= Kagami mochi =

Traditional Japanese New Year decoration

"mirror rice cake" (鏡餅, Kagami mochi) is a traditional Japanese New Year decoration. It usually consists of two round mochi (rice cakes), the smaller placed atop the larger, and a daidai (a Japanese bitter orange) with an attached leaf on top. In addition, it may have a sheet of konbu and a skewer of dried persimmons under the mochi. It sits on a stand called a (三宝, sanpō) over a sheet called a (四方紅, shihōbeni), which is supposed to ward off fires from the house for the following years. Sheets of paper called (御幣, gohei) folded into lightning shapes similar to those seen on sumo wrestler's belts are also attached.

| Mass-produced kagami mochi rice cakes | A traditionally-ornamented kagami mochi |

| Several sizes and prices of kagami mochi in Tokyo. | Traditionally-made kagami mochi |

Kagami mochi first appeared in the Muromachi period (14th-16th century). The name kagami ("mirror") is said to have originated from its resemblance to an old-fashioned kind of round copper or bronze mirror, which also had a religious significance. The reason for it is not clear. Explanations include mochi being a food for special days, the spirit of the rice plant being found in the mochi, and the mochi being a food which gives strength.

The two mochi discs are variously said to symbolize the going and coming years, the human heart, "yin" and "yang", or the Moon and the Sun. The daidai, whose name means "generations", is said to symbolize the continuation of a family from generation to generation.

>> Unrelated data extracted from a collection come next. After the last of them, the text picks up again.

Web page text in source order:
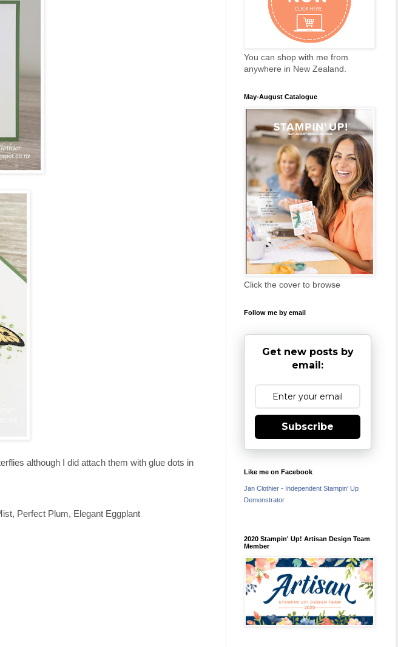
although I did attach them with glue dots in
Perfect Plum, Elegant Eggplant
You can shop with me from
anywhere in New Zealand.
May-August Catalogue
Click the cover to browse
Follow me by email
Get new posts by
email:
Subscribe
Like me on Facebook
Jan Clothier - Independent Stampin' Up
Demonstrator
2020 Stampin' Up! Artisan Design Team
Member
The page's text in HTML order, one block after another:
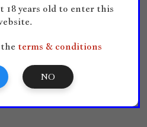
than a wildfire. They were
wider. Moreover...
atmosphere floating around
18 years old to enter this
terms & conditions
NO
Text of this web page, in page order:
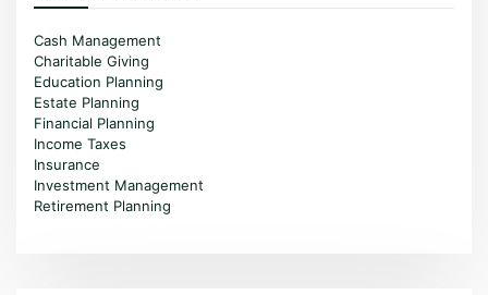
Cash Management
Charitable Giving
Education Planning
Estate Planning
Financial Planning
Income Taxes
Insurance
Investment Management
Retirement Planning
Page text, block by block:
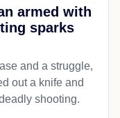
armed with
sparks
and a struggle,
out a knife and
shooting.
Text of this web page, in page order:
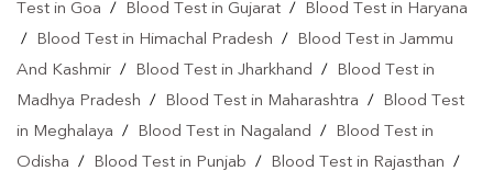
Test in Goa / Blood Test in Gujarat /
Blood Test in Haryana
/
Blood Test in Himachal Pradesh /
Blood Test in Jammu
And Kashmir / Blood Test in Jharkhand /
Blood Test in
Madhya Pradesh / Blood Test in Maharashtra /
Blood Test
in Meghalaya / Blood Test in Nagaland /
Blood Test in
Odisha / Blood Test in Punjab / Blood Test in Rajasthan /
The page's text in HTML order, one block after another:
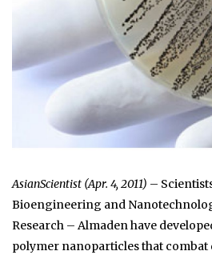
AsianScientist (Apr. 4, 2011) –
Bioengineering and
Research – Almaden have
polymer nanoparticles that
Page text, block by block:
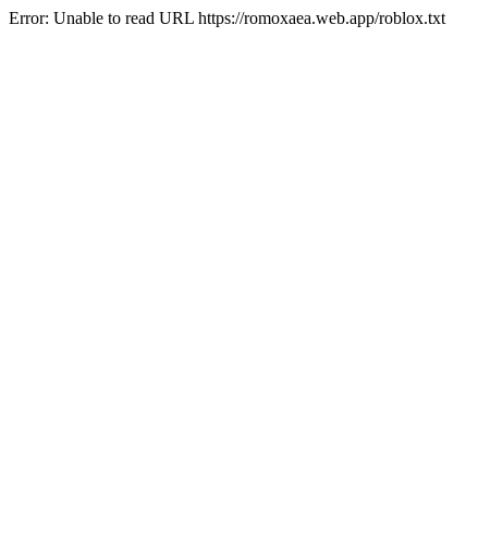
Error: Unable to read URL https://romoxaea.web.app/roblox.txt
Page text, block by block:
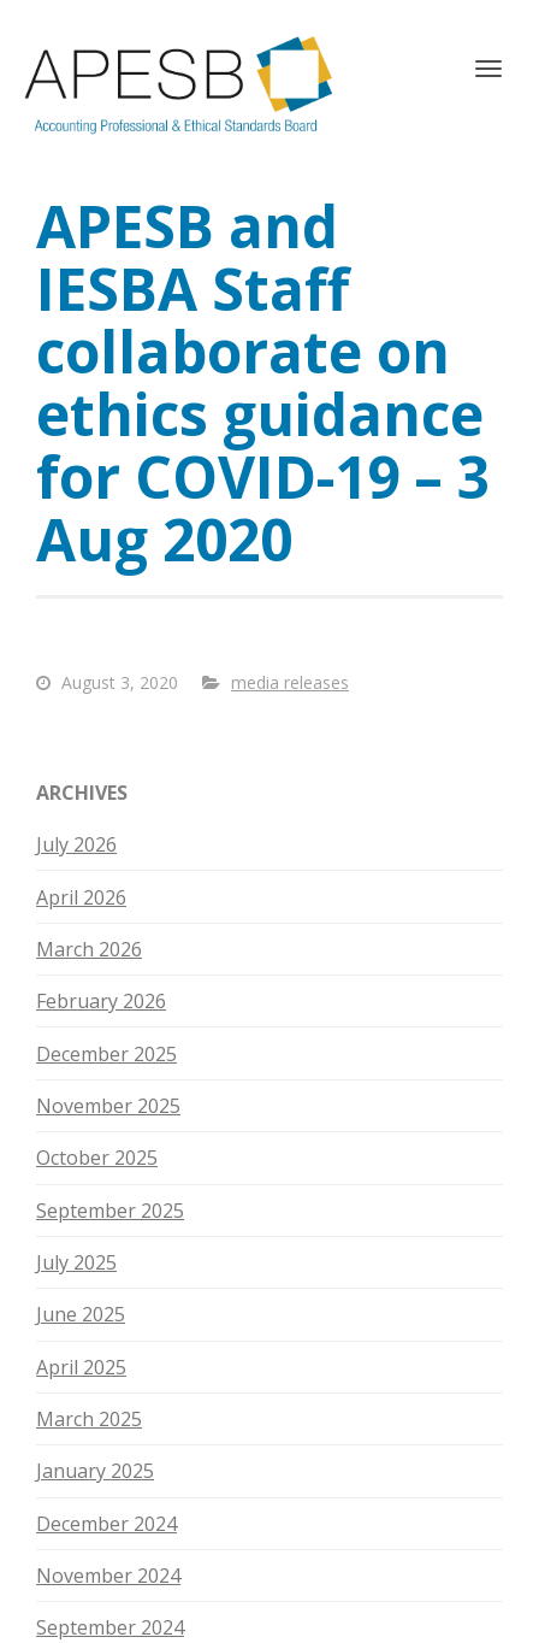
T
APESB and
IESBA Staff
collaborate on
ethics guidance
for COVID-19 – 3
Aug 2020
August 3, 2020 media releases
ARCHIVES
July 2026
April 2026
March 2026
February 2026
December 2025
November 2025
October 2025
September 2025
July 2025
June 2025
April 2025
March 2025
January 2025
December 2024
November 2024
September 2024
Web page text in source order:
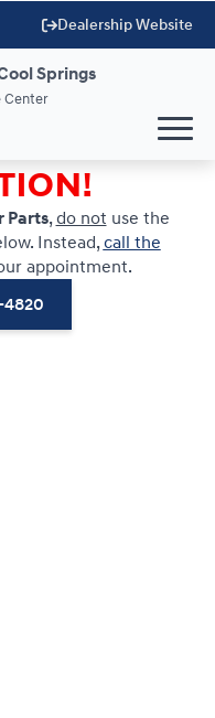
Dealership Website
Springs
Center
Parts,do not use the
Instead,call the
appointment.
4820

Traditionally, kagami mochi were placed in various locations throughout the house. Nowadays, they are usually placed in a household Shinto altar, or kamidana. They are also placed in the tokonoma, a small decorated alcove in the main room of the home.

Contemporary kagami mochi are often pre-molded into the shape of stacked disks and sold in plastic packages in the supermarket. A mikan or a plastic imitation daidai is often substituted for the original one.

Variations in the shape of kagami mochi are also seen. In some regions, three layered kagami mochi are also used. The three layered kagami mochi are placed on the butsudan or on the kamidana. There is also a variant decoration called an okudokazari placed in the center of the kitchen or by the window which has three layers of mochi.

Kagami mochi are traditionally broken and eaten in a Shinto ritual called kagami biraki (mirror-opening) on the second Saturday or Sunday of January. This is an important ritual in Japanese martial arts dojos. It was first adopted into Japanese martial arts when Kanō Jigorō, the founder of judo, adopted it in 1884, and since then the practice has spread to aikido, karate, and jujutsu dojos.